Description:In July 1907 J. H. Menzies received a letter from a man named Wynne regarding Cotes Farm in Eccleshall. There were problems with hay at the farm which Wynne’s letter warns Menzies about. He writes ’we have only managed to carry 3 loads of hay this week, & that was not dry’. Wynne goes on to add that the other hay ‘will be spoilt’, remarking that it had ‘rained most part of the day here’.
Wynne’s letter also contains an account of agricultural provisions and work at the farm for July 1907. On 9th July he records ‘Oats 5 bags to Stables’. On 19th July an entry reads ‘Man 2 horses taking flowers to N – show’. On 20th July a man and two horses were sent ‘fetching flowers from show’. On 27th July Wynne reports ‘Load of clover to Stables’. Men and horses also carted wood ‘for gardens’ and moved pheasants, and horses and men were sent to Trentham.

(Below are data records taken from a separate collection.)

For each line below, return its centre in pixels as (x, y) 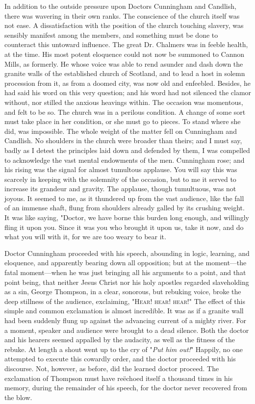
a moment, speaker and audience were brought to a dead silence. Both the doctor (127, 330)
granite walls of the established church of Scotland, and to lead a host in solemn (125, 73)
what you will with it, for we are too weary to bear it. (85, 237)
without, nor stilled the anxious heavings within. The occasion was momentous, (124, 102)
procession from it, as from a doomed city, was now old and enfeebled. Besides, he (128, 83)
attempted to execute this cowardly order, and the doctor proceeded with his (120, 359)
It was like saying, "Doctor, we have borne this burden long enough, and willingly (127, 217)
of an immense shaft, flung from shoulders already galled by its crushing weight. (125, 208)
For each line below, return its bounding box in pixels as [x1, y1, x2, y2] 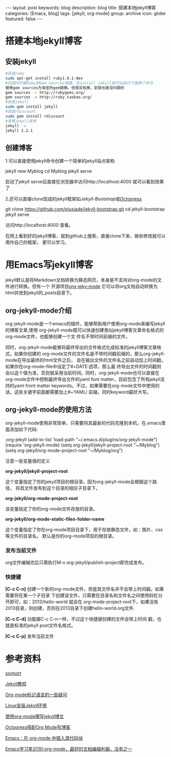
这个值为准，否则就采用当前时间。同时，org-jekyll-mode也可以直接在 [14, 369, 160, 376]
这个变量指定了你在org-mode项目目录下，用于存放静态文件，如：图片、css [5, 526, 163, 532]
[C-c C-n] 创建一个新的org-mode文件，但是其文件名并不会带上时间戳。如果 [5, 586, 164, 592]
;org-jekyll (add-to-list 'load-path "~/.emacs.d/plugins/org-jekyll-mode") [5, 436, 158, 442]
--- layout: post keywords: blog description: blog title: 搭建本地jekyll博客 [5, 5, 156, 11]
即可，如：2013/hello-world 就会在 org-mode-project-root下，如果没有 [9, 599, 159, 605]
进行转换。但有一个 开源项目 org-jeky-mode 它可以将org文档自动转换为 [9, 283, 158, 290]
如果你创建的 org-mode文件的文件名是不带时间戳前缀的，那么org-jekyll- [14, 350, 165, 357]
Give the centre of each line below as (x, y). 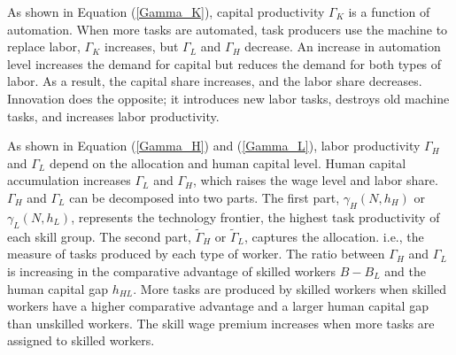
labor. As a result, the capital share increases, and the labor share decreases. (215, 81)
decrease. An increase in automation (343, 46)
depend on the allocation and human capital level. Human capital (228, 162)
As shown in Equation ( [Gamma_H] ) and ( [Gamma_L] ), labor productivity (214, 146)
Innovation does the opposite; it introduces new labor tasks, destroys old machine (228, 98)
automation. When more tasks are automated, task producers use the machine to (228, 29)
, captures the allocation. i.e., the (334, 236)
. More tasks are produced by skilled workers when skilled (290, 288)
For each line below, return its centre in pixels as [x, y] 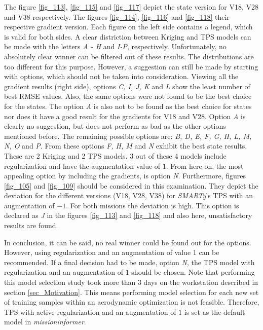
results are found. [31, 225]
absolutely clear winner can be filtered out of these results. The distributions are [129, 56]
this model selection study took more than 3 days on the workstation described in [131, 282]
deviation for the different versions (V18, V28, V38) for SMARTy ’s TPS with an [129, 195]
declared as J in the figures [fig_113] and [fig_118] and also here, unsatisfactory [128, 215]
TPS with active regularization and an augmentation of [90, 311]
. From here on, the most [205, 166]
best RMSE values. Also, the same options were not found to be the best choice [128, 96]
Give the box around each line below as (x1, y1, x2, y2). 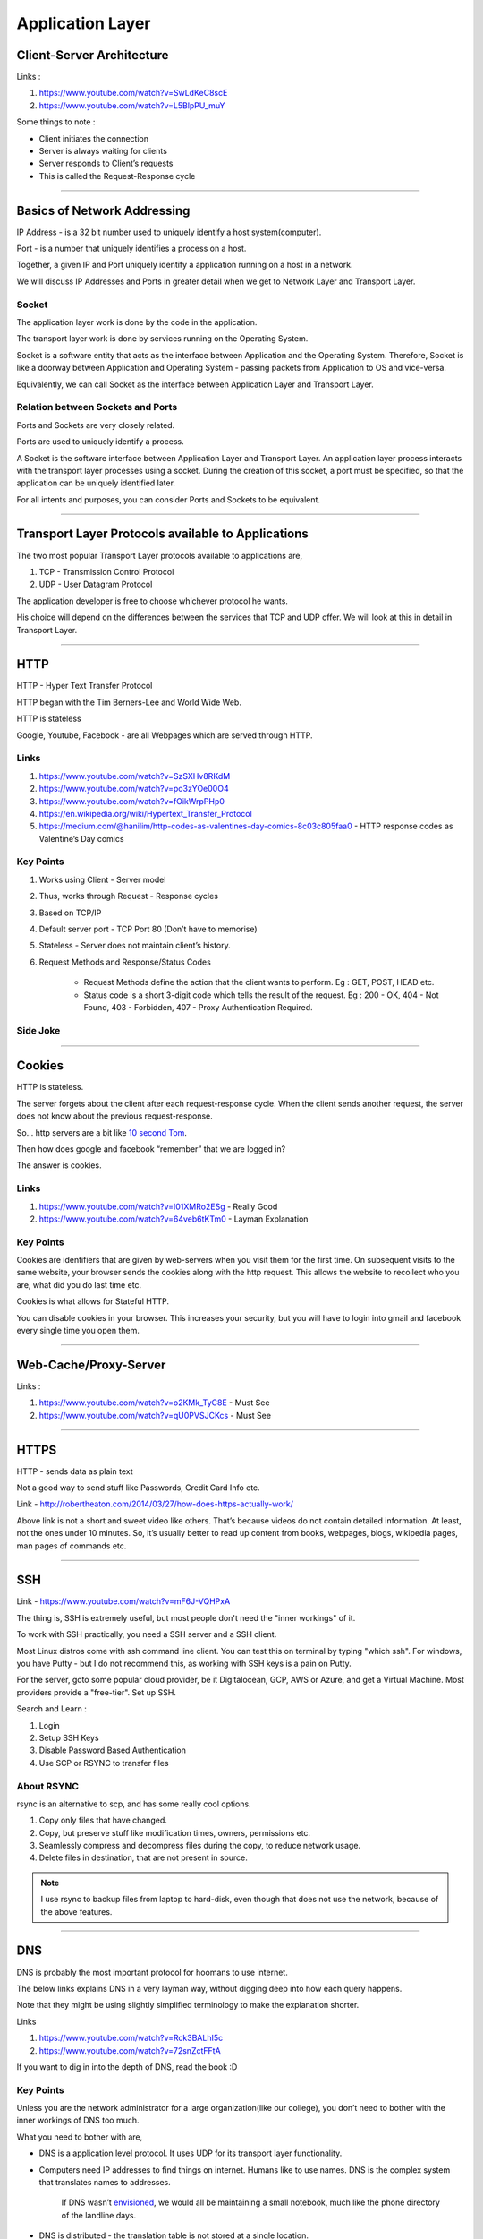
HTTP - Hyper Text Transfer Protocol (16, 681, 153, 691)
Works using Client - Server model (38, 874, 166, 885)
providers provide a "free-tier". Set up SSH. (16, 1686, 176, 1697)
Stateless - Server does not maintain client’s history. (38, 940, 232, 951)
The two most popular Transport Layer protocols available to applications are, (16, 550, 303, 561)
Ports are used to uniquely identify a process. (16, 436, 184, 447)
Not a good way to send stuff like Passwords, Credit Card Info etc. (16, 1482, 260, 1493)
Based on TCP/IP (38, 907, 102, 918)
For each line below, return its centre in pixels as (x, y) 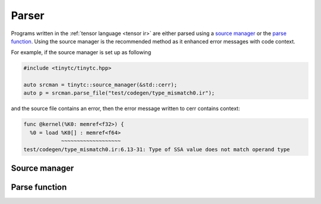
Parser (28, 15)
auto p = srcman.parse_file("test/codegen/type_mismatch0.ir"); (119, 93)
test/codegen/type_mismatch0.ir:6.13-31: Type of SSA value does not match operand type (157, 149)
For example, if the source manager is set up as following (81, 52)
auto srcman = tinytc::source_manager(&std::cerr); (100, 85)
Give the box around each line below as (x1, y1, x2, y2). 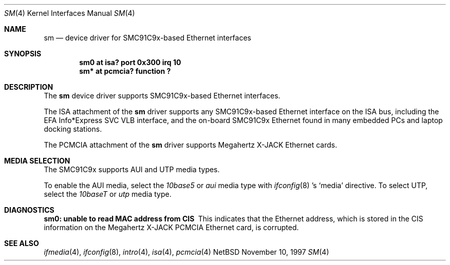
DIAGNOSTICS (4, 206, 54, 214)
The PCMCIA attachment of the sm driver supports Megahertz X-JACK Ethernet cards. (44, 140, 338, 149)
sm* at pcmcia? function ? (79, 67, 171, 75)
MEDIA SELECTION (4, 156, 70, 165)
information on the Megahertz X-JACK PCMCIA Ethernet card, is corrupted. (44, 223, 299, 232)
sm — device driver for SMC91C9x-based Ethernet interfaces (44, 33, 251, 42)
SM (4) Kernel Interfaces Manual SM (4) (4, 9, 135, 17)
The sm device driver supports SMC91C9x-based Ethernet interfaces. (44, 91, 280, 100)
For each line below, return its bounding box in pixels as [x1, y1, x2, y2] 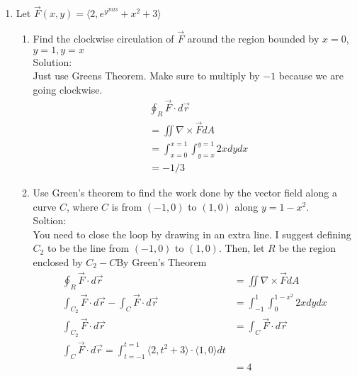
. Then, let [218, 240, 265, 255]
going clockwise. [33, 82, 103, 96]
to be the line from [47, 240, 130, 255]
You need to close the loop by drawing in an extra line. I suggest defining [33, 226, 351, 241]
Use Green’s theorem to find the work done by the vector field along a [33, 185, 337, 200]
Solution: [33, 54, 72, 69]
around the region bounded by [187, 31, 319, 46]
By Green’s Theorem [116, 255, 207, 270]
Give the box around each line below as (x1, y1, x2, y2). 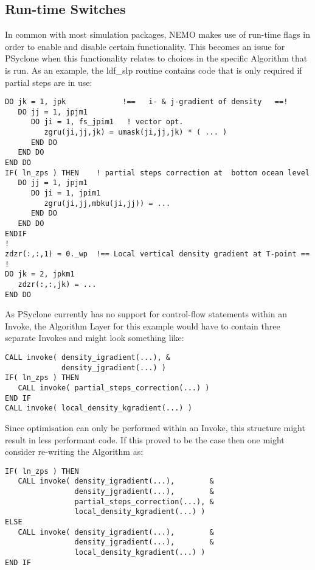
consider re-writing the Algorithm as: (5, 445, 144, 458)
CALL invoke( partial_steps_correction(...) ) (18, 384, 210, 393)
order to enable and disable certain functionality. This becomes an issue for (5, 40, 285, 52)
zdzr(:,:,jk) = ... (18, 280, 97, 289)
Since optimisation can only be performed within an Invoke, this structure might (5, 421, 305, 434)
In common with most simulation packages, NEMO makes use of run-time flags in (5, 28, 310, 41)
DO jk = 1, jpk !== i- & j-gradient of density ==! (5, 97, 288, 107)
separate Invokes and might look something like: (5, 331, 184, 344)
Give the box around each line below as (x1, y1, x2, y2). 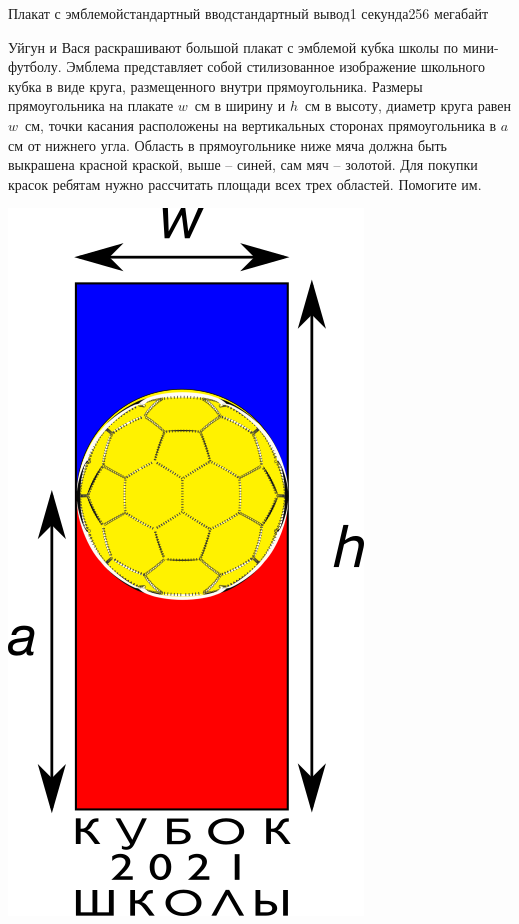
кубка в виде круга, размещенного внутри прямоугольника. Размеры (8, 75, 423, 96)
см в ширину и (194, 95, 286, 116)
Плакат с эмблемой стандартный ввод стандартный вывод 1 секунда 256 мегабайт (8, 3, 489, 23)
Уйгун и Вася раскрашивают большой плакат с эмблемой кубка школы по (8, 36, 459, 57)
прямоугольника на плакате (8, 95, 174, 116)
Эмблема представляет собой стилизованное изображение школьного (66, 56, 485, 77)
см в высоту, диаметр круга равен (304, 95, 512, 116)
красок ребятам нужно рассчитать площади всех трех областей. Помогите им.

An additional small card postmarked Eccleshall survives in the Sutherland Papers which also refers to crops at Cotes Farm. A man named Mr. Pye wrote from Cotes on September 25th 1907 to inform Menzies that the ‘wheat’ at the farm had been ‘carried’ on ‘Monday last’. Pye writes ‘the sooner it is thrashed the better as it is in no form to stand much rain, if it should rain I will put some straw on it’.